▸ DATA SHOWN:

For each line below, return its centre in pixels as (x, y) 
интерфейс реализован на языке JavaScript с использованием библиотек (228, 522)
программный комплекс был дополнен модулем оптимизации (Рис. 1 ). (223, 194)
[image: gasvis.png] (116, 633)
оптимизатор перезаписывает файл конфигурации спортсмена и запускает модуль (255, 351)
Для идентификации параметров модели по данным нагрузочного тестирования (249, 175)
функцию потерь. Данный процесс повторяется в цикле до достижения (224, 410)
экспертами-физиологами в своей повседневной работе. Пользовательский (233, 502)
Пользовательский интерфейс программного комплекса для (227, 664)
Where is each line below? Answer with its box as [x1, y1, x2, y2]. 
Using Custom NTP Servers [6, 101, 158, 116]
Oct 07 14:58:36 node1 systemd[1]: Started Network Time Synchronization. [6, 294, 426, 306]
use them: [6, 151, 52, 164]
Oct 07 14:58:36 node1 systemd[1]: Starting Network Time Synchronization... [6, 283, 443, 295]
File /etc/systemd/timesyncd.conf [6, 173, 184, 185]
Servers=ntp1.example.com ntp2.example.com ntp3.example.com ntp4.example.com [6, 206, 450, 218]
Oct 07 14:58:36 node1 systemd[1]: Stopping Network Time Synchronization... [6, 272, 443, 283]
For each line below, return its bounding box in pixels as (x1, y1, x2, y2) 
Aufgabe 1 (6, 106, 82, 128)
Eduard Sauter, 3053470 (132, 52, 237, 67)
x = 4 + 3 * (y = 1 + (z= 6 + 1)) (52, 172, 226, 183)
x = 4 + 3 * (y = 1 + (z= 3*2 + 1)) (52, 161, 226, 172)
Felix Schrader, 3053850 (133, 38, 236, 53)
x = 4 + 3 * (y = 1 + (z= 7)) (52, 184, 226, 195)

* * *

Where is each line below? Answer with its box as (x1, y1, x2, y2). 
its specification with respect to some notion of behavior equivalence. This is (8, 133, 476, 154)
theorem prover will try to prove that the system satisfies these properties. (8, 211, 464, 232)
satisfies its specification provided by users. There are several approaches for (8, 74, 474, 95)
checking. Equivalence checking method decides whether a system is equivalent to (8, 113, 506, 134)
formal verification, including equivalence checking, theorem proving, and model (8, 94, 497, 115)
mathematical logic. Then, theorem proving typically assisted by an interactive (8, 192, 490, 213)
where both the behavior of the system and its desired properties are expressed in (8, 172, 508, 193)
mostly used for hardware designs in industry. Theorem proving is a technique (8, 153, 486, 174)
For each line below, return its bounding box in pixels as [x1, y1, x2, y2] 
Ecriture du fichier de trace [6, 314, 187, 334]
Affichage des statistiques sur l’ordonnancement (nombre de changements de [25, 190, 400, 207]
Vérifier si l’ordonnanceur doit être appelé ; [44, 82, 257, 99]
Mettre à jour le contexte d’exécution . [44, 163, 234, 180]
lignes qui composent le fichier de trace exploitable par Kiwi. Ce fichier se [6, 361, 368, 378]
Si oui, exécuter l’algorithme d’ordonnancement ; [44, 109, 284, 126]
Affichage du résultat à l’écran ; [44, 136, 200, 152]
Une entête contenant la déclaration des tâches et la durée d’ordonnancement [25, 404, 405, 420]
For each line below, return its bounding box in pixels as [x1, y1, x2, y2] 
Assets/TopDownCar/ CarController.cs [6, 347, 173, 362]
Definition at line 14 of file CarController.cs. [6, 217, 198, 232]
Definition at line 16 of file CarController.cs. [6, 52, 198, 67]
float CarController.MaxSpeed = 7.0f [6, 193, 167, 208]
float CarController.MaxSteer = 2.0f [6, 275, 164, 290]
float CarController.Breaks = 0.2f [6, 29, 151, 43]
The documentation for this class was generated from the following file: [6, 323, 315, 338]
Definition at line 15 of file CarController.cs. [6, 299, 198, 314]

---

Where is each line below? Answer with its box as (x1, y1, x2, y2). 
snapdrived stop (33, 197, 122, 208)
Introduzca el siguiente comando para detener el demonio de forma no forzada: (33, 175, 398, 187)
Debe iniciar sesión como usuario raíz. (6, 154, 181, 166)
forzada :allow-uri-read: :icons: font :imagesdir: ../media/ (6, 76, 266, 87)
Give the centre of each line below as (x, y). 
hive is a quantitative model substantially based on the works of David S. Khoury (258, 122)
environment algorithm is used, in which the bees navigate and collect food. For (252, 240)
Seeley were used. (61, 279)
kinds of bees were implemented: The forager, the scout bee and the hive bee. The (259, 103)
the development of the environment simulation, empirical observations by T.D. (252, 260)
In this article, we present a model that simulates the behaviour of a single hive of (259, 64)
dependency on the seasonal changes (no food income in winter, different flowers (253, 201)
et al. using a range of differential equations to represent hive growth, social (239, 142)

▸ YOUR OBJECTIVE: Each line of the material that contains the string "systemd" has to be copied out.

▸ FINISHED EXERCISE:
Oct 07 14:58:36 node1 systemd[1]: Started Network Time Synchronization. [6, 294, 426, 306]
Oct 07 14:58:36 node1 systemd[1]: Starting Network Time Synchronization... [6, 283, 443, 295]
File /etc/systemd/timesyncd.conf [6, 173, 184, 185]
Oct 07 14:58:36 node1 systemd[1]: Stopping Network Time Synchronization... [6, 272, 443, 283]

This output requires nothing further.